The Experienced Accident Investigator Trap
A Trap for Experienced Accident Investigators
The Accident
On February 24, 1989, United Airlines flight 811 experienced an explosive decompression while climbing out of Honolulu, Hawaii. Nine people were swept out of the resulting hole and died. The 747 made a successful, and quite miraculous, landing back in Hawaii.
The Initial Investigation by the NTSB
The National Transportation Safety Board (NTSB) was responsible for the investigation of this accident. The NTSB’s final report Executive Summary said:
“A year after the accident, the Safety Board was uncertain that the cargo door would be located and recovered from the Pacific Ocean. The Safety Board decided to proceed with a final report based on the available evidence without the benefit of an actual examination of the door mechanism. The original report was adopted by the Safety Board on April 16, 1990, as NTSB Report AAR-90-01.”
It also said:
“Before the recovery of the cargo door, the Safety Board believed that the door locking mechanisms had sustained damage in service prior to the accident flight to the extent that the door could have been closed and appeared to have been locked, when in fact the door was not fully latched. This belief was expressed in the report and was supported by the evidence available at the time.”
From the initial NTSB report, the experienced NTSB investigators concluded:
“There are no reasonable means by which the door locking and latching mechanisms could open mechanically in flight from a properly closed and locked position. If the lock sectors were in proper condition, and were properly situated over the closed latch cams, the lock sectors had sufficient strength to prevent the cams from vibrating to the open position during ground operation and flight. However, there are two possible means by which the cargo door could open while in flight. Either, the latching mechanisms were forced open electrically through the lock sectors after the door was secured, or the door was not properly latched and locked before departure. Then the door opened when the pressurization loads reached a point that the latches could not hold.”
Thus, the NTSB was implying that a ramp service person failed to properly close the door and verify that it was properly closed prior to takeoff. Also that the door latching mechanisms were damaged, probably by prior manual actuation. Finally, the second officer and the dispatch mechanic failed to detect the damage to the door latches.
Thus, in effect, the ramp service person was being blamed for the accident.
Imagine being the ramp service person and having experienced investigators conclude you did something wrong, and they publish it for the world to see, when you knew you had performed the work correctly. You were blamed for the death of nine people.
The Door Is Recovered
The NTSB final report Executive Summary said:
“Subsequently, on July 22, 1990, a search and recovery operation was begun by the U.S. Navy with the cost shared by the Safety Board, the Federal Aviation Administration, Boeing Aircraft Company, and United Airlines. The search and recovery effort was supported by Navy radar data on the separated cargo door, underwater sonar equipment, and a manned submersible vehicle.
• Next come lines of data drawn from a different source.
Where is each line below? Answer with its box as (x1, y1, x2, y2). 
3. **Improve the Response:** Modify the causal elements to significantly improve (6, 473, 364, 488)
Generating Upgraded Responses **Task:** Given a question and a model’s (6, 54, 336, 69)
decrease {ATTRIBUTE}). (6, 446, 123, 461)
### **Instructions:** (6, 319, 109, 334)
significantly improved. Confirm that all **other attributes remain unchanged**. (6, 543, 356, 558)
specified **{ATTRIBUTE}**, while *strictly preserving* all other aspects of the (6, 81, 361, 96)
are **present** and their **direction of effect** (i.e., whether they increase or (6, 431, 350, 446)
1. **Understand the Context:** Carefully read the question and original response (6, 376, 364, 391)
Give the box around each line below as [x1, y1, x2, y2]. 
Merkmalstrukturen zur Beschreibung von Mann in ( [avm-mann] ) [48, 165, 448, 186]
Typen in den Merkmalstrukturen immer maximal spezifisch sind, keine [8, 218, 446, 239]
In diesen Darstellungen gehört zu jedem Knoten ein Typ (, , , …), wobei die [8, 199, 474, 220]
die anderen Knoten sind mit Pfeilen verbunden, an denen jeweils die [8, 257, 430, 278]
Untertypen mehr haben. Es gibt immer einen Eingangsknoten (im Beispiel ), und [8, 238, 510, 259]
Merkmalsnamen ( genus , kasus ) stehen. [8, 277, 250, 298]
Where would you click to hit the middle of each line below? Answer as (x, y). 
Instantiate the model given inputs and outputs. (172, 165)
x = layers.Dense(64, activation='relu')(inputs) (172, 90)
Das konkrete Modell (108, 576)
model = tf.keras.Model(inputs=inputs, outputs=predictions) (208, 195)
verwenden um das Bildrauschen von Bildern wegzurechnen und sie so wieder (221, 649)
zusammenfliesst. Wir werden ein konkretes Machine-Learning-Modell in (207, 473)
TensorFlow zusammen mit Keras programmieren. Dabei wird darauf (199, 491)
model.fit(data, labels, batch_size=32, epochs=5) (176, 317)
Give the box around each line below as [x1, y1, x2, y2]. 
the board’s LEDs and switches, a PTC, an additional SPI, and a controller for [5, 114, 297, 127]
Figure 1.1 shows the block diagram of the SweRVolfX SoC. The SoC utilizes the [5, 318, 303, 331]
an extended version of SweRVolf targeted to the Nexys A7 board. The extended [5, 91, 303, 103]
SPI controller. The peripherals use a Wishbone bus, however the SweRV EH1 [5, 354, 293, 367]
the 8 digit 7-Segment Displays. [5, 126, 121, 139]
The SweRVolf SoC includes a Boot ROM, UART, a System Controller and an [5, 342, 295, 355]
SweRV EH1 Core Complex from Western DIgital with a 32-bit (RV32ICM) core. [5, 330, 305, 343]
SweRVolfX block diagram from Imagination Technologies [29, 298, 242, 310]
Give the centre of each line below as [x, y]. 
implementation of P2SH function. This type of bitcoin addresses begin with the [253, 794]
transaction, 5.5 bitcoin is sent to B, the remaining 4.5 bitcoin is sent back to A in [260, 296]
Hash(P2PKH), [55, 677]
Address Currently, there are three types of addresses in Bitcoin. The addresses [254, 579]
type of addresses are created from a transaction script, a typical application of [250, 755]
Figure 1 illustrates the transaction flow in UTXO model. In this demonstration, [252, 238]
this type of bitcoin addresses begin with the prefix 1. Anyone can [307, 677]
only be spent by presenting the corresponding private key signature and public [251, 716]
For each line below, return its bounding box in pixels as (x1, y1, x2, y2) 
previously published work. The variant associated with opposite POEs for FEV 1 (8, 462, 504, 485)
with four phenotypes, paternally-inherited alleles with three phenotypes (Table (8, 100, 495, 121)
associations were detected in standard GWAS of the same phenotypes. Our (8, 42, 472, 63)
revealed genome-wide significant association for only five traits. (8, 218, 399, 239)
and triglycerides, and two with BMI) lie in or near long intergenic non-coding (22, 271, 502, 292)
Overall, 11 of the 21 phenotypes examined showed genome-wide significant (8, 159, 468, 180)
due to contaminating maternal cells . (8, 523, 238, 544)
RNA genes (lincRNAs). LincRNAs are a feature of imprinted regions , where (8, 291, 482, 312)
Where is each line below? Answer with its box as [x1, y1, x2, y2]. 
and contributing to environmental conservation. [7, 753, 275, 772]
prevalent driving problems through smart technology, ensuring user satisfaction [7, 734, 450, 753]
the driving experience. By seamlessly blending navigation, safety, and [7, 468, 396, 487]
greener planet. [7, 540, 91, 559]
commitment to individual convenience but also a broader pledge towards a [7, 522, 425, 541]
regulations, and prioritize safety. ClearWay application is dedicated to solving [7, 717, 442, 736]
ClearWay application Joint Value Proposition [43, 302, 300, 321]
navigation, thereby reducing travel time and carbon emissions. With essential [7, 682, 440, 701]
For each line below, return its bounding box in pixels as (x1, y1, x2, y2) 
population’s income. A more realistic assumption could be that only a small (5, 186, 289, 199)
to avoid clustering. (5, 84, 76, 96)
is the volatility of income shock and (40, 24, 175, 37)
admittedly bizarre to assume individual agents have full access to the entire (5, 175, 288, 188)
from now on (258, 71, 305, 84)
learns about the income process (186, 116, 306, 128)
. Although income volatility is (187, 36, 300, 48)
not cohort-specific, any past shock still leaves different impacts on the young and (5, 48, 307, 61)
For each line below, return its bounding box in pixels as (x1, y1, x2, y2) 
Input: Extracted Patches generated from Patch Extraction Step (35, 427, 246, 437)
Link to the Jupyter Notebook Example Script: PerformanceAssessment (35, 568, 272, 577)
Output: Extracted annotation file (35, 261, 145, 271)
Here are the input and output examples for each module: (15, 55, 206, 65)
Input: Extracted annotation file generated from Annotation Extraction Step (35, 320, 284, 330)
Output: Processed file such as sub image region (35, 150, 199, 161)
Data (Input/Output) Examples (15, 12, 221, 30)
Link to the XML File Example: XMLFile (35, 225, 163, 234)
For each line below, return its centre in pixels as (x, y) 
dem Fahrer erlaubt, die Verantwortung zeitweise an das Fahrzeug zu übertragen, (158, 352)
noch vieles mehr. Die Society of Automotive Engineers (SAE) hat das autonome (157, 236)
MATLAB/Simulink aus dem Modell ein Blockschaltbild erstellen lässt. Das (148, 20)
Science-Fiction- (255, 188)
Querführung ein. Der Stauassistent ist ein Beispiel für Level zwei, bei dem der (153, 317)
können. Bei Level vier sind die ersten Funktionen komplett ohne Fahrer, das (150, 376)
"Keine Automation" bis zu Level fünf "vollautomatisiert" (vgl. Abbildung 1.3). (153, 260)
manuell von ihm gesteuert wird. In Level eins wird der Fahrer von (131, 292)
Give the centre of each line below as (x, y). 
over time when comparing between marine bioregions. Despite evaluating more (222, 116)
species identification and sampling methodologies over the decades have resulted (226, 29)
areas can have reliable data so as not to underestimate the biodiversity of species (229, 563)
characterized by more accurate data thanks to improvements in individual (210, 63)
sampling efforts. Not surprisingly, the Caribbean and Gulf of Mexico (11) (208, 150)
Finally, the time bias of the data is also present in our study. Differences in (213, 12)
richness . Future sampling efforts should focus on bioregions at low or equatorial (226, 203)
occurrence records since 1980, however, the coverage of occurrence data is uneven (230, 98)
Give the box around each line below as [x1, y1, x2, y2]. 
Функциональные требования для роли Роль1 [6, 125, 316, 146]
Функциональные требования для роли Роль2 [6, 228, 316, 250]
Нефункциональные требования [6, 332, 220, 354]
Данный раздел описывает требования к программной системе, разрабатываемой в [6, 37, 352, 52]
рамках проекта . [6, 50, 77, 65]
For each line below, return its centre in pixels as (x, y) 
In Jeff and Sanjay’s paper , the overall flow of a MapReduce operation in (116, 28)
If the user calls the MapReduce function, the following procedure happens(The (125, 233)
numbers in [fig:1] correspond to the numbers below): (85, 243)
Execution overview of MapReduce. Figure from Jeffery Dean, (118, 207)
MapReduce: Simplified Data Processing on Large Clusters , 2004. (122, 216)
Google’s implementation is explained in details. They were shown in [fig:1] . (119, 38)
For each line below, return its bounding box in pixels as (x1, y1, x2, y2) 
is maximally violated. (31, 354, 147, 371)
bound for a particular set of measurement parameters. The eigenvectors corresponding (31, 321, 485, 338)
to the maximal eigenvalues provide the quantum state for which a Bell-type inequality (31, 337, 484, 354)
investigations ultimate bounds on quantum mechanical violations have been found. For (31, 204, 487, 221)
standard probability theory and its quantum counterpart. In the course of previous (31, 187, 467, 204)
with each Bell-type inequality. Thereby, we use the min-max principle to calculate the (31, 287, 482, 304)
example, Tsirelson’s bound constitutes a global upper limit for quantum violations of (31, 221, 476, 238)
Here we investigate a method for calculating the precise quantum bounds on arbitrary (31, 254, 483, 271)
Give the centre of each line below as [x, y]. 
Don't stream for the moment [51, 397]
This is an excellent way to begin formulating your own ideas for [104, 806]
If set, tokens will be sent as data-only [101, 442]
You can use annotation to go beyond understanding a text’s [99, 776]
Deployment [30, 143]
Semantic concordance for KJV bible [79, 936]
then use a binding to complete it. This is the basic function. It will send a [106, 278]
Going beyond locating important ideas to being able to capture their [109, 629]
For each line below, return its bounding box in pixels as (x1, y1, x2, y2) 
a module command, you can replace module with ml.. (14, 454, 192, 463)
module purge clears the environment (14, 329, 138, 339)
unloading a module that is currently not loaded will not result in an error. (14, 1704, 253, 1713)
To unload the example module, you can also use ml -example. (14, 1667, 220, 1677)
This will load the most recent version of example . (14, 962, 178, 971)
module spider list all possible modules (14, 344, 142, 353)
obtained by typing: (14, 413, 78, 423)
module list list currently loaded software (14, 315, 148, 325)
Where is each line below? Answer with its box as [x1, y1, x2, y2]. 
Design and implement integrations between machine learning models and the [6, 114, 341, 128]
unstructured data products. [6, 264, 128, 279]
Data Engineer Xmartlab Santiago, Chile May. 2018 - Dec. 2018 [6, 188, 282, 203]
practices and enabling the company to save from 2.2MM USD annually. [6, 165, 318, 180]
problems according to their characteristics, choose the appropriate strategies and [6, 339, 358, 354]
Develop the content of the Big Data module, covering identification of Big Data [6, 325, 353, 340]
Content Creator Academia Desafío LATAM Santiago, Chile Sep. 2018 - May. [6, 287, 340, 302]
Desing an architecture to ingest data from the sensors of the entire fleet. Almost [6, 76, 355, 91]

The effort was successful, and the cargo door was recovered in two pieces from the ocean floor at a depth of 14,200 feet on September 26 and October 1, 1990.”
That’s great news. Now the NTSB could verify their initial conclusions! Unfortunately, the NTSB’s conclusion that “There are no reasonable means by which the door locking and latching mechanisms could open mechanically in flight from a properly closed and locked position.” from their initial report, was wrong. The ramp service person was telling the truth and his statements were right. He had properly closed the door.
The experienced investigators were wrong. The NTSB confirmed this in the Executive Summary of their final report when they wrote:
“However, upon examination of the door, the damage to the locking mechanism did not support this hypothesis. Rather, the evidence indicated that the latch cams had been back-driven from the closed position after into a nearly open position after the door had been closed and locked. The latch cams had been driven into the lock sectors that deformed so that they failed to prevent the back driving.”
The Experienced Investigator Trap
How could experienced investigators with considerable oversight (the Presidentially appointed Board of the NTSB) make such a mistake? Easy. It is a common trap. Investigators look for evidence that support their conclusions (hypothesis) and fail to look for “counterfactuals.” What is a counterfactual? Potential evidence that disproves your theory. Evidence that is counter to what you believe. Evidence that explains an alternative sequence of events that the investigator thinks is “unlikely” or “not reasonable.”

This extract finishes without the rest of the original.